Найти тему
Дурак на периферии

Молодящийся нонконформизм

Две недели потребовалось на перечитывание романа Кортасара «Счастливчики» (раньше читал его в сокращенном, еще советском переводе Похлебкина под названием «Выигрыши»): долго мучил первую половину, ибо не увлекло, показалось слишком реалистичным для Кортасара, почти лишенным его фирменной афористичности и метафоричности. Это наиболее понятная книга Кортасара, неудивительно, что она первой пришла к советскому читателю: Похлебкин удалил, и это пошло роману на пользу, совершенно необязательные постельные сцены (в том числе и гомоэротические) и пошловатый флирт в диалогах (как гетеро, так и гомо).

Благодаря этим цензурным изменениям роман стал более стройным и четким, более антибуржуазным и менее водянистым, ибо, охватывая на 500 страниц всего лишь три дня морского путешествия (с прологом и эпилогом) он не отличается увлекательностью, хотя динамизм в нем все же есть. Несколько надуманную историю с выигрышами в лотерею Кортасар превращает в притчу о консюмеризме, когда наслаждение материальными благами впрямую зависит от ущемления индивидуальной и коллективной свободы. Героям, путешествующим морем в неизвестном направлении (кто знает, куда плывет цивилизация?), позволено все кроме контактов с командой корабля и проходы на корму.

Для некоторых – это не проблема, они наслаждаются отдыхом, солнцем, едой и комфортом, для других пройти на корму – вопрос чести, но и их бунтарство половинчато, не многие готовы идти до конца. Из всех латиноамериканских прозаиков Кортасар наиболее антибуржуазен: приветствуя революцию на Кубе, дружа с Кастро, конфликтуя с Пероном и ненавидя диктаторские марионеточные режимы в Южной Америке, он с каждой последующей книгой все больше углублял и расширял свой нонконформизм, чтобы закончить свой творческий путь «Книгой Мануэля» - открыто протестной леворадикальной книгой.

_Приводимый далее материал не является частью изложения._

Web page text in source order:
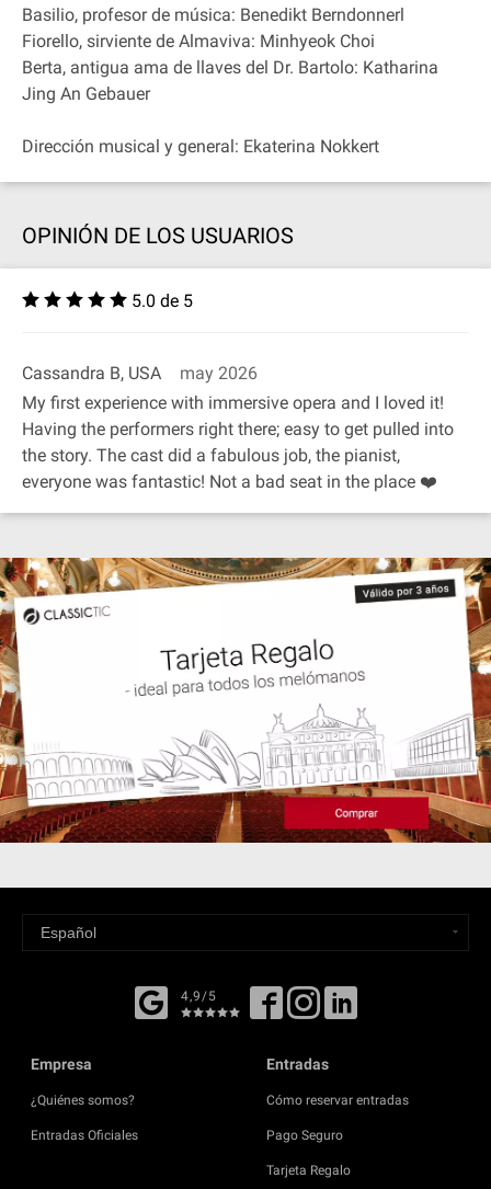
Basilio, profesor de música: Benedikt Berndonnerl
Fiorello, sirviente de Almaviva: Minhyeok Choi
Berta, antigua ama de llaves del Dr. Bartolo: Katharina
Jing An Gebauer
Dirección musical y general: Ekaterina Nokkert
OPINIÓN DE LOS USUARIOS
5.0 de 5
Cassandra B, USA
may 2026
My first experience with immersive opera and I loved it!
Having the performers right there; easy to get pulled into
the story. The cast did a fabulous job, the pianist,
everyone was fantastic! Not a bad seat in the place ❤️
4,9/5
Empresa
¿Quiénes somos?
Entradas Oficiales
Entradas
Cómo reservar entradas
Pago Seguro
Tarjeta Regalo
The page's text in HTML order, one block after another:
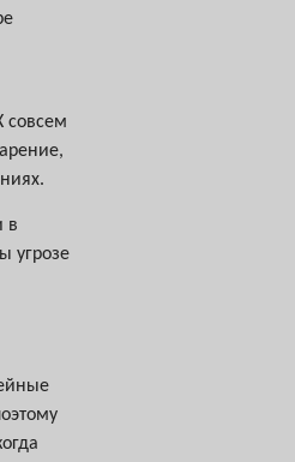
совсем
в
угрозе
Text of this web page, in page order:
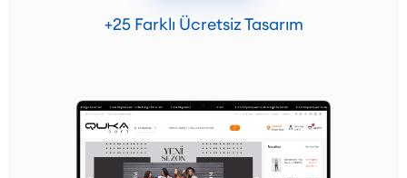
+25 Farklı Ücretsiz Tasarım
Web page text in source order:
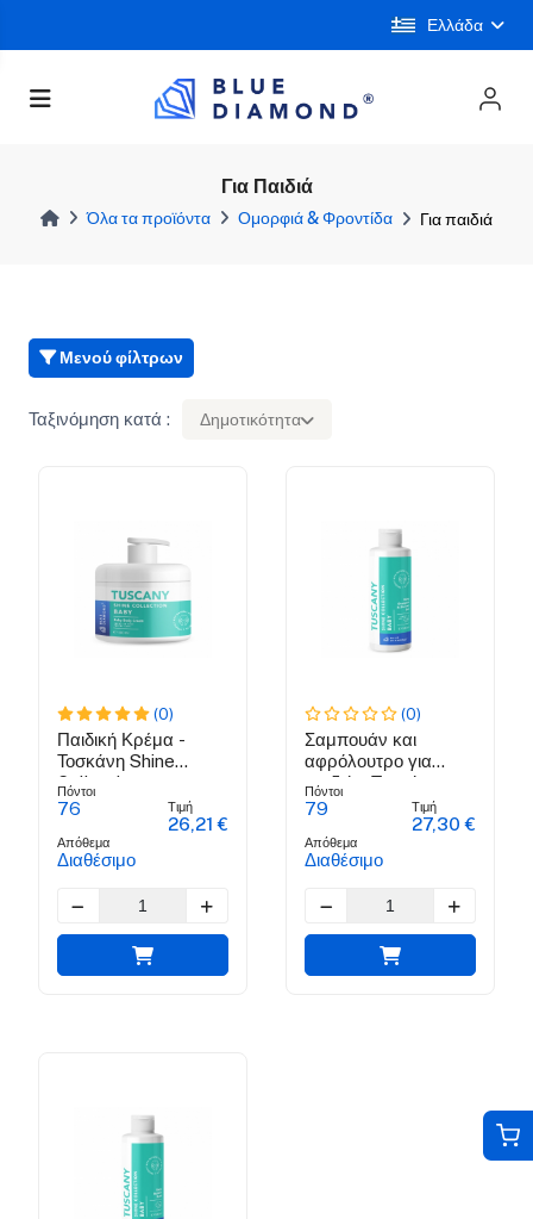
Ελλάδα
Για Παιδιά
Όλα τα προϊόντα Ομορφιά & Φροντίδα Για παιδιά
Μενού φίλτρων
Ταξινόμηση κατά : Δημοτικότητα
(0)
Παιδική Κρέμα -
Τοσκάνη Shine
Collection
Πόντοι
76
Απόθεμα
Διαθέσιμο
Τιμή
26,21 €
(0)
Σαμπουάν και
αφρόλουτρο για
παιδιά - Τοσκάνη
Shine Collection
Πόντοι
79
Απόθεμα
Διαθέσιμο
Τιμή
27,30 €

«Счастливчики» в ряду его экспериментальных романов и новелл, отличающихся буйством фантазии, выглядят несколько традиционно, реальность здесь повернута в ракурсе фантастического лишь слегка, в бунюэлевском духе, то есть артистично, но аккуратно. Даже сам слог лишь в размышлениях Персио искрится той непревзойденной метафорикой, за которую Кортасара любят, и я когда-то полюбил. Сейчас она кажется мне выспренним и искусственным подражанием сюрреалистической образности (та же беда и у Генри Миллера). Такой подход к стилю покоряет в первую очередь молодежь, бегущую как от чумы от классики и традиционности в искусстве. Когда же тебе за тридцать, ты открываешь вечно живое в классике и с куда большим сомнением относишься к модернистским художественным стратегиям, чем раньше.

Парадоксально, что, будучи лишенными этой стилевой пиротехники, «Счастливчики» превращаются в скучный роман, ведь в реализме Кортасар - поразительный дилетант. Порой его диалоги, справедливости ради стоит отметить, очень содержательны и даже экзистенциально пронзительны (например, беседы Медрано и Клаудии, напоминающие лучшие страницы Франсуаза Саган), но внутренним монологам персонажей «Счастливчиков» далеко до душераздирающих откровений Оливейры из «Игры в классики». Ведь, согласитесь, лучшие произведения Кортасара («Игра в классики», «Преследователь») берут прежде всего не своей экспериментальностью в структуре и слоге, а онтологической обнаженностью жизненных конфликтов, свойственных молодости. В «Счастливчиках» за молодящимся нонконформизмом, эффектной протестной позой как автора, так и героев не скрывается ничего кроме лобового социального мессиджа. Жизненного нерва здесь нет, потому роман так скучен и уныл, за исключением немногих удачных страниц.

Только недавно дорастя до Маркеса, до масштаба его философских обобщений, до зрелости его взгляда на мир и человека, я понимаю, что безнадежно вырос из Кортасара, из его молодецки понтующегося стиля (вроде «непрестанной лавины черепах, чье сопротивление быту никогда не прекращается» из «Книги Мануэля» - фразы, которая может сейчас вызвать у меня лишь снисходительную усмешку своей нелогичностью) и пубертантной протестности. Быть может, спустя время, открою для себя его рассказы, которые почти не читал, но в романистике он для меня уже не интересен. Всему свое время, увы.